Mr. Klain is the youngest at 62. Mr. Donilon is 65. Mr. Kaufman is 85, four years older than Mr. Biden. Each has earned the president’s trust over not just years but decades. On this last of Mr. Biden’s four presidential campaigns, the three are his political comfort animals on speed dial.
“They not only have Biden’s trust but they have the trust of everyone who matters most to him,” meaning the president’s family members and particularly Jill Biden, the first lady, said Michael LaRosa, a former East Wing press secretary and special assistant to Mr. Biden. “It is very rare that you have the trust, respect and confidence from both of them. That’s a very uncommon level of dependency all three men possess in that orbit.”
They have been with Mr. Biden through some of the worst moments: Two aneurysms. His time as Senate Judiciary Committee chairman during the fight over the Supreme Court nomination of Robert H. Bork. The withering criticism he faced after his aggressive questioning of Anita Hill in the hearings for Clarence Thomas’s nomination. The death of Mr. Biden’s son Beau.

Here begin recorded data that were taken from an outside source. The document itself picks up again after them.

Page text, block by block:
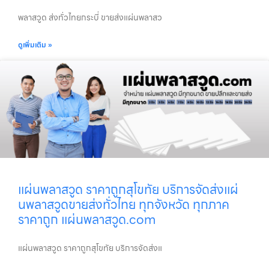
พลาสวูด ส่งทั่วไทยกระบี่ ขายส่งแผ่นพลาสว
ดูเพิ่มเติม »
แผ่นพลาสวูด ราคาถูกสุโขทัย บริการจัดส่งแผ่
นพลาสวูดขายส่งทั่วไทย ทุกจังหวัด ทุกภาค
ราคาถูก แผ่นพลาสวูด.com
แผ่นพลาสวูด ราคาถูกสุโขทัย บริการจัดส่งแ
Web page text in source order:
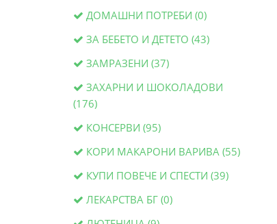
ДОМАШНИ ПОТРЕБИ (0)
ЗА БЕБЕТО И ДЕТЕТО (43)
ЗАМРАЗЕНИ (37)
ЗАХАРНИ И ШОКОЛАДОВИ
(176)
КОНСЕРВИ (95)
КОРИ МАКАРОНИ ВАРИВА (55)
КУПИ ПОВЕЧЕ И СПЕСТИ (39)
ЛЕКАРСТВА БГ (0)
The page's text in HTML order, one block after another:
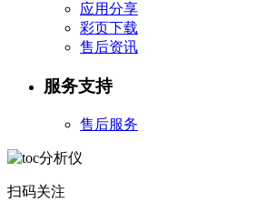
应用分享
彩页下载
售后资讯
服务支持
售后服务
扫码关注
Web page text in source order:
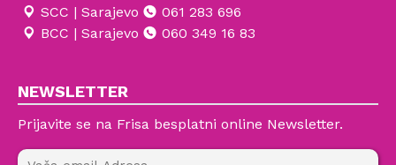
SCC | Sarajevo
061 283 696
BCC | Sarajevo
060 349 16 83
NEWSLETTER
Prijavite se na Frisa besplatni online Newsletter.
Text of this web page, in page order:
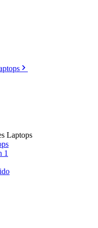
Laptops
1
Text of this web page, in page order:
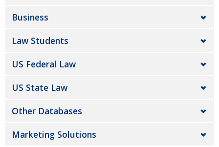
Business
Law Students
US Federal Law
US State Law
Other Databases
Marketing Solutions
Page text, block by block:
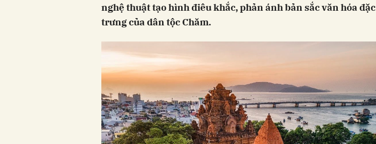
nghệ thuật tạo hình điêu khắc, phản ánh bản sắc văn hóa đặc
trưng của dân tộc Chăm.
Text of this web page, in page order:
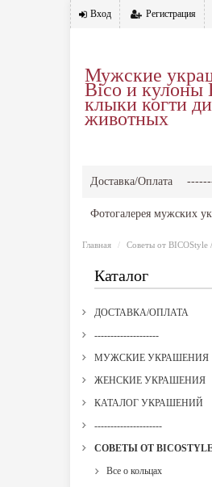
Вход Регистрация
Мужские
Bico и кулоны
клыки когти
животных
Доставка/Оплата
Фотогалерея мужских
Главная Советы от BICOStyle
Каталог
ДОСТАВКА/ОПЛАТА
--------------------
МУЖСКИЕ УКРАШЕНИЯ
ЖЕНСКИЕ УКРАШЕНИЯ
КАТАЛОГ УКРАШЕНИЙ
---------------------
СОВЕТЫ ОТ
Все о кольцах
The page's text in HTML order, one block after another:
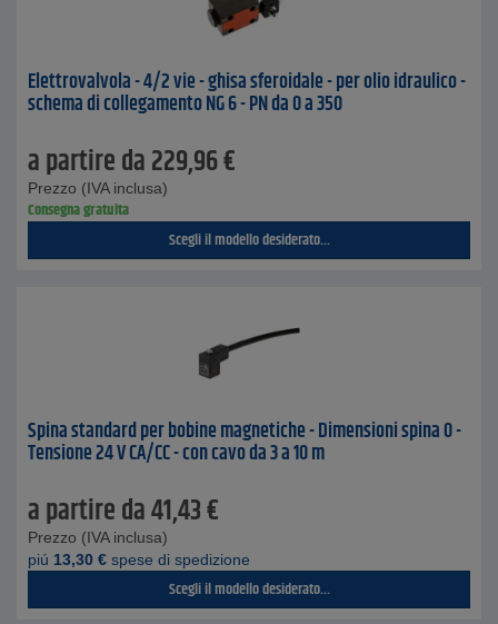
Elettrovalvola - 4/2 vie - ghisa sferoidale - per olio idraulico -
schema di collegamento NG 6 - PN da 0 a 350
a partire da229,96€
Prezzo (IVA inclusa)
Consegna gratuita
Scegli il modello desiderato...
Spina standard per bobine magnetiche - Dimensioni spina 0 -
Tensione 24 V CA/CC - con cavo da 3 a 10 m
a partire da41,43€
Prezzo (IVA inclusa)
piú 13,30 € spese di spedizione
Scegli il modello desiderato...
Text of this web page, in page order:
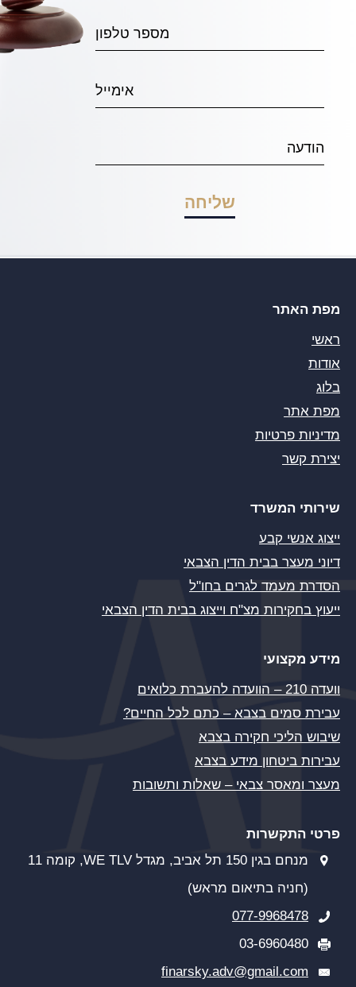
מפת האתר
ראשי
אודות
בלוג
מפת אתר
מדיניות פרטיות
יצירת קשר
שירותי המשרד
ייצוג אנשי קבע
דיוני מעצר בבית הדין הצבאי
הסדרת מעמד לגרים בחו"ל
ייעוץ בחקירות מצ"ח וייצוג בבית הדין הצבאי
מידע מקצועי
וועדה 210 – הוועדה להעברת כלואים
עבירת סמים בצבא – כתם לכל החיים?
שיבוש הליכי חקירה בצבא
עבירות ביטחון מידע בצבא
מעצר ומאסר צבאי – שאלות ותשובות
פרטי התקשרות
מנחם בגין 150 תל אביב, מגדל WE TLV, קומה 11
(חניה בתיאום מראש)
077-9968478
03-6960480
finarsky.adv@gmail.com
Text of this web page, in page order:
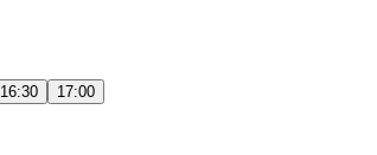
16:30 17:00
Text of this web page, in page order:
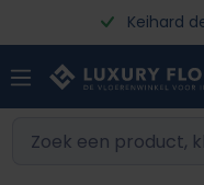
Ga naar de Keihard
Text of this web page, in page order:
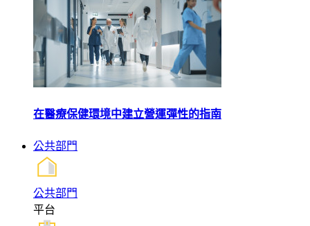
在醫療保健環境中建立營運彈性的指南
公共部門
公共部門
平台
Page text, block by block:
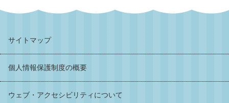
サイトマップ
個人情報保護制度の概要
ウェブ・アクセシビリティについて
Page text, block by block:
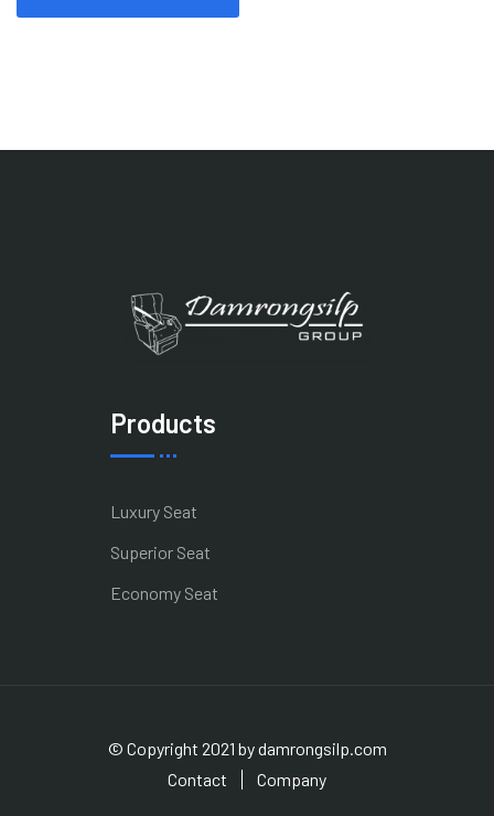
Products
Luxury Seat
Superior Seat
Economy Seat
© Copyright 2021 by damrongsilp.com
Contact
Company

“They all share a layer of scar tissue in common with both Bidens that few others can understand,” Mr. LaRosa said.
Mr. Donilon and Mr. Klain have traveled to Camp David in recent days to help prepare Mr. Biden for his debate next Thursday in Atlanta with Mr. Trump. They are joining a rotating cast of aides — including Jeff Zients, the White House chief of staff, and Jen O’Malley Dillon, who runs the campaign — visiting the retreat.

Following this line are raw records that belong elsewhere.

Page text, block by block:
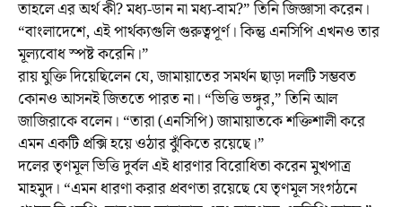
তাহলে এর অর্থ কী? মধ্য-ডান না মধ্য-বাম?” তিনি জিজ্ঞাসা করেন।
“বাংলাদেশে, এই পার্থক্যগুলি গুরুত্বপূর্ণ। কিন্তু এনসিপি এখনও তার
মূল্যবোধ স্পষ্ট করেনি।”
রায় যুক্তি দিয়েছিলেন যে, জামায়াতের সমর্থন ছাড়া দলটি সম্ভবত
কোনও আসনই জিততে পারত না। “ভিত্তি ভঙ্গুর,” তিনি আল
জাজিরাকে বলেন। “তারা (এনসিপি) জামায়াতকে শক্তিশালী করে
এমন একটি প্রক্সি হয়ে ওঠার ঝুঁকিতে রয়েছে।”
দলের তৃণমূল ভিত্তি দুর্বল এই ধারণার বিরোধিতা করেন মুখপাত্র
মাহমুদ। “এমন ধারণা করার প্রবণতা রয়েছে যে তৃণমূল সংগঠনে
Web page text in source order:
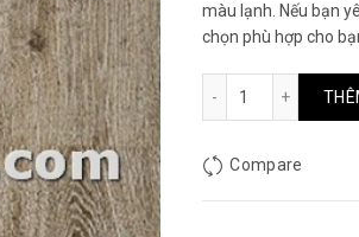
màu lạnh. Nếu bạn
chọn phù hợp cho
Sàn gỗ
Compare
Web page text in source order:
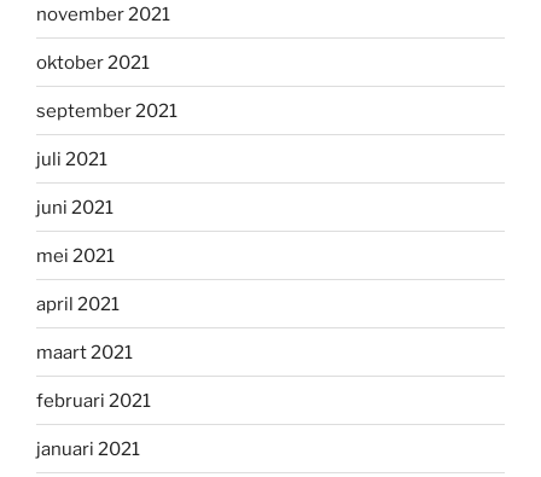
november 2021
oktober 2021
september 2021
juli 2021
juni 2021
mei 2021
april 2021
maart 2021
februari 2021
januari 2021
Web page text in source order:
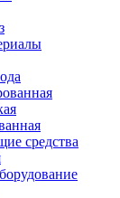
средства
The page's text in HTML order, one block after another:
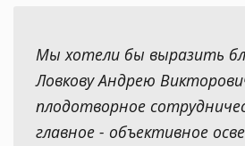
Мы хотели бы выразить
Ловкову Андрею
плодотворное
главное - объективное

(The part of Mr. Trump will be played in practice sessions by Bob Bauer, the president’s personal attorney.)
Mr. Kaufman is not expected to be at Camp David but is never out of reach when Mr. Biden needs gut-checks and support.
“It’s not like he needs to figure out what he believes on a subject,” said Mark Gitenstein, the ambassador to the European Union who first worked as a lawyer for Mr. Biden more than four decades ago. “It’s: ‘If I make this argument, does this work? Or should I try this argument?’”
Mr. Klain, the president’s whisperer with progressives and viewed as an expert at wielding the levers of government, managed the 2022 nomination of Justice Ketanji Brown Jackson to the Supreme Court. Mr. Donilon, said to channel Mr. Biden’s voice as well as the president himself, is the architect of the campaign’s theme that democracy is at stake if Mr. Trump wins. Mr. Kaufman is basically kin: In 1972, he was standing with Mr. Biden’s family at the Hotel DuPont on the night of his first Senate victory.
All three declined to comment for this article.
“President Biden values diverse points of view and is proud of his full team of advisers, including recent arrivals and longtime aides,” said Andrew Bates, a White House spokesman.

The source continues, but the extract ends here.